Below is a listing with pictures. Repeat exactly the lines starting at the one holding "Answer as (x, y)." and going on through the one holding "IPython.OutputArea.prototype._should_scroll = function(lines)", and leave every picture out.

INPUT MATERIAL START

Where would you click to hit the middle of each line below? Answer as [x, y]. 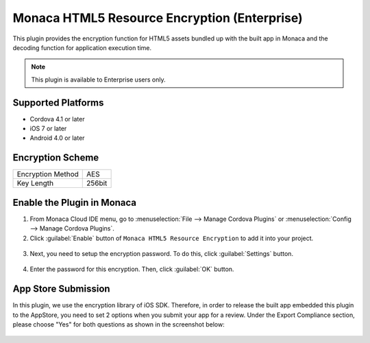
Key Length [35, 183]
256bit [97, 183]
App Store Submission [61, 289]
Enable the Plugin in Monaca [75, 202]
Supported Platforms [58, 103]
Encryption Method [48, 174]
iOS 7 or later [48, 129]
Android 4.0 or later [57, 138]
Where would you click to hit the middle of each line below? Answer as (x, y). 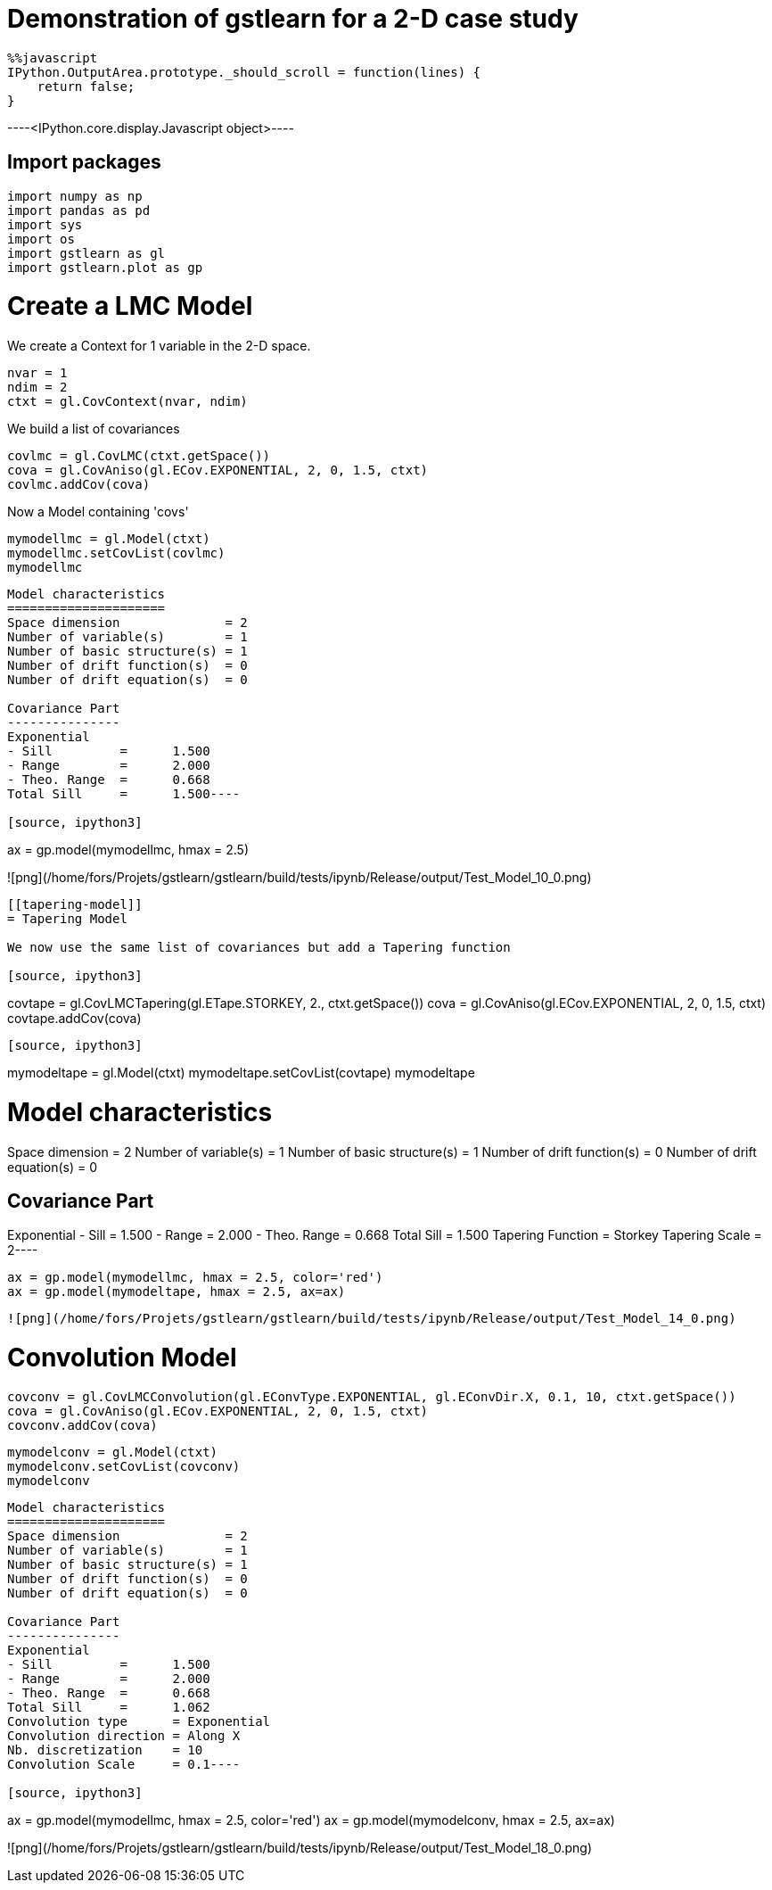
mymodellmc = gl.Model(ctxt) (109, 539)
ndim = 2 (37, 388)
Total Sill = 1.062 (109, 1707)
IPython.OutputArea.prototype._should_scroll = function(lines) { (244, 72)
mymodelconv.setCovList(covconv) (124, 1466)
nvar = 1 (37, 373)
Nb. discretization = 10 (105, 1750)
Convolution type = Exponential (139, 1721)
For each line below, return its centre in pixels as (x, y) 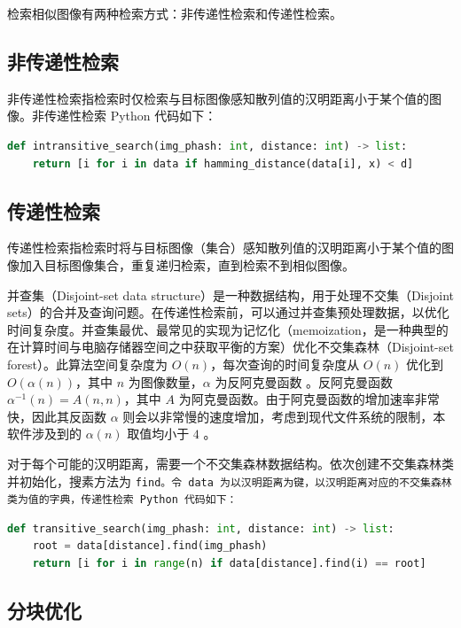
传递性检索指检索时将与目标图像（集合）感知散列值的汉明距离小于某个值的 (224, 248)
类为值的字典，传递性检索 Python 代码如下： (122, 500)
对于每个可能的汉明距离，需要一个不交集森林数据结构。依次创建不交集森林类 (230, 463)
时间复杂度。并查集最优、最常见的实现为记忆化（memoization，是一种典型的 (228, 329)
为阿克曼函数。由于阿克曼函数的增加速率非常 (309, 399)
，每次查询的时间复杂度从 (285, 364)
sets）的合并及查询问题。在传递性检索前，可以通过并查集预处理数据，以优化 (228, 312)
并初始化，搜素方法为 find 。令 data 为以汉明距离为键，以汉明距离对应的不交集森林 (230, 481)
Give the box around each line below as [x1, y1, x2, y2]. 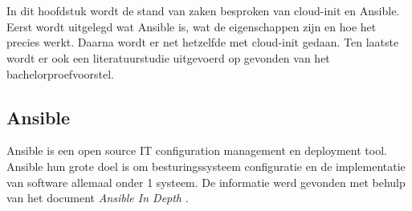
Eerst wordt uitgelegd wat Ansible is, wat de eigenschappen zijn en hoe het [6, 18, 377, 34]
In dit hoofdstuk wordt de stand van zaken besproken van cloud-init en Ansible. [6, 2, 400, 19]
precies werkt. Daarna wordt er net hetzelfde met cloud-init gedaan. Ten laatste [6, 34, 399, 51]
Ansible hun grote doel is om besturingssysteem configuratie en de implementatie [6, 157, 406, 174]
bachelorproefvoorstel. [6, 65, 114, 82]
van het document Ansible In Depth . [6, 189, 189, 206]
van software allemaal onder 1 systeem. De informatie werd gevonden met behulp [6, 173, 406, 190]
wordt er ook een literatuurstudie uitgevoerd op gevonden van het [6, 49, 330, 66]
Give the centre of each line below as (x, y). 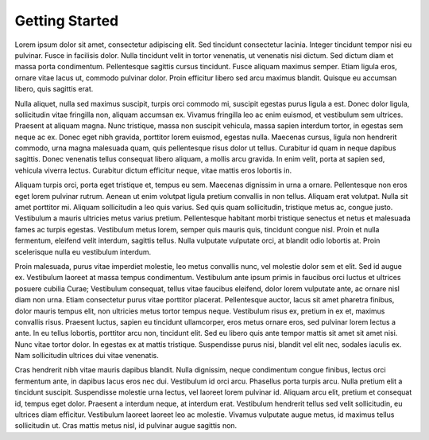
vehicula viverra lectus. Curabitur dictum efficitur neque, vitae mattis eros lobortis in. (153, 170)
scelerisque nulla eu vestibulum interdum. (83, 251)
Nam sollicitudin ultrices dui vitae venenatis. (87, 356)
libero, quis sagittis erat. (54, 89)
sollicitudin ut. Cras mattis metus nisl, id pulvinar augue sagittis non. (126, 426)
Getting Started (67, 21)
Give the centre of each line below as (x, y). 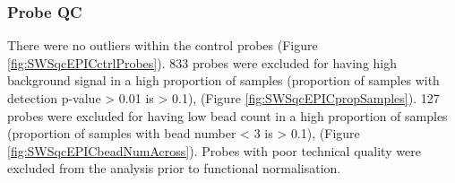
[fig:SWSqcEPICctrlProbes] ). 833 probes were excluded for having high (202, 62)
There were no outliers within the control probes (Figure (163, 45)
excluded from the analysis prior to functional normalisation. (174, 168)
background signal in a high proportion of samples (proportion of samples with (223, 80)
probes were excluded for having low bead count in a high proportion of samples (227, 115)
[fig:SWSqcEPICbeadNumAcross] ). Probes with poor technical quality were (214, 150)
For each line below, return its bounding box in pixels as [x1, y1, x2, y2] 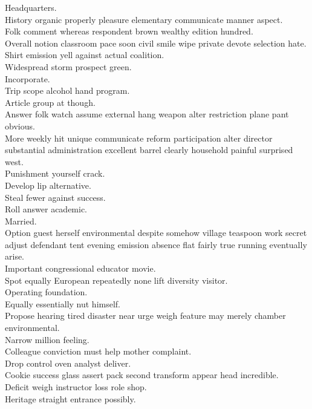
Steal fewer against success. [5, 191, 106, 203]
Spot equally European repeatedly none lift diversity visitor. [5, 273, 228, 286]
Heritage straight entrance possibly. [5, 392, 136, 405]
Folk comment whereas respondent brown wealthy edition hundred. [5, 25, 253, 38]
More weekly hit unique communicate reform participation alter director [5, 131, 273, 144]
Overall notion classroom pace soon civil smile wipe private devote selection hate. [5, 36, 307, 49]
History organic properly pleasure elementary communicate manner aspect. [5, 13, 283, 25]
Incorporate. [5, 72, 50, 85]
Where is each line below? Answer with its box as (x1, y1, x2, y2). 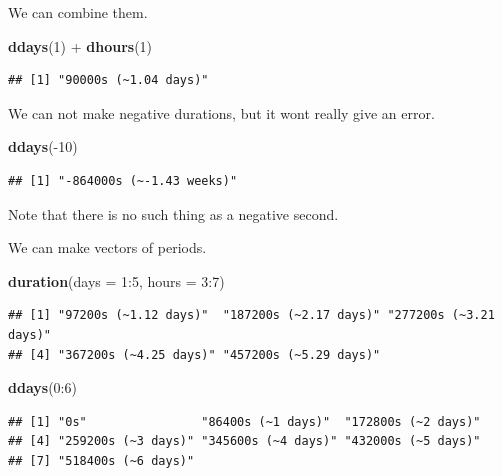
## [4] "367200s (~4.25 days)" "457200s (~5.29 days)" (8, 347, 381, 362)
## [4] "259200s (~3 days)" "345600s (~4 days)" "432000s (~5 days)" (8, 434, 481, 449)
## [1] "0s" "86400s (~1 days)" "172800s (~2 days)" (8, 414, 481, 429)
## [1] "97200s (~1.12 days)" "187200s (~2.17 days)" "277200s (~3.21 (8, 308, 495, 323)
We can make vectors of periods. (8, 237, 207, 258)
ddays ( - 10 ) (8, 136, 78, 157)
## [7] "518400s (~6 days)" (8, 453, 195, 468)
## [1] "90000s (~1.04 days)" (8, 73, 209, 88)
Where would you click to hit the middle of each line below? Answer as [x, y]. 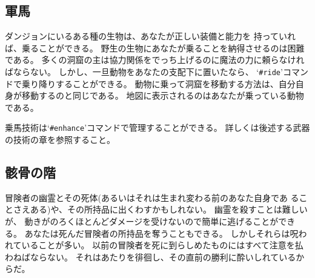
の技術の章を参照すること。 [60, 140]
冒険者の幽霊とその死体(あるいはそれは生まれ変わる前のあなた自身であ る [152, 197]
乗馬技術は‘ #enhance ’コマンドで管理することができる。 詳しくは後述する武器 [157, 127]
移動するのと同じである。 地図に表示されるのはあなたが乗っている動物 [163, 95]
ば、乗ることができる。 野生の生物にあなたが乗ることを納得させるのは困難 [155, 48]
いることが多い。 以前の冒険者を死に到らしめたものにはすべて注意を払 [162, 245]
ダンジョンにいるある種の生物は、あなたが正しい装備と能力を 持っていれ [150, 36]
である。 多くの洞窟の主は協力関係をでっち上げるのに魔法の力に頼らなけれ [155, 60]
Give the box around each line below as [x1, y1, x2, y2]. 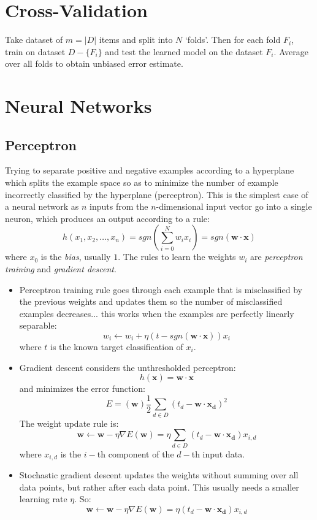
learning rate [19, 492, 67, 505]
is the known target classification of [50, 340, 183, 353]
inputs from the [90, 200, 148, 213]
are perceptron [250, 250, 303, 263]
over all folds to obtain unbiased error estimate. [5, 57, 183, 70]
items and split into [99, 33, 173, 46]
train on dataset [5, 45, 66, 58]
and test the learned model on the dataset [105, 45, 263, 58]
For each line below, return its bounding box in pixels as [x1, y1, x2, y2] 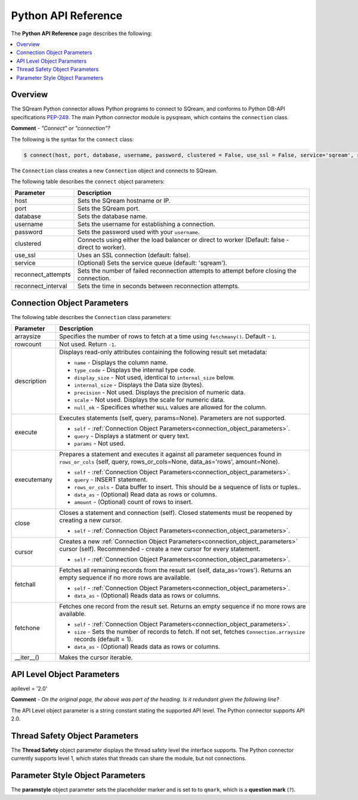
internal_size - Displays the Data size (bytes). [74, 381, 204, 389]
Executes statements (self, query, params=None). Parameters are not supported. [59, 414, 286, 422]
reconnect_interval [14, 282, 67, 291]
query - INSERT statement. [74, 475, 148, 484]
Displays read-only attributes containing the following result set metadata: [59, 348, 267, 356]
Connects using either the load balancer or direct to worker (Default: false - [77, 236, 289, 244]
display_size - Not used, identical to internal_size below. [74, 373, 235, 382]
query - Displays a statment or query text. [74, 432, 190, 440]

INPUT MATERIAL END

FINISHED TASK.
Where would you click to hit the middle of each line below? Answer as (x, y). 
mymodellmc = gl.Model(ctxt) (109, 539)
ndim = 2 (37, 388)
Total Sill = 1.062 (109, 1707)
IPython.OutputArea.prototype._should_scroll = function(lines) { (244, 72)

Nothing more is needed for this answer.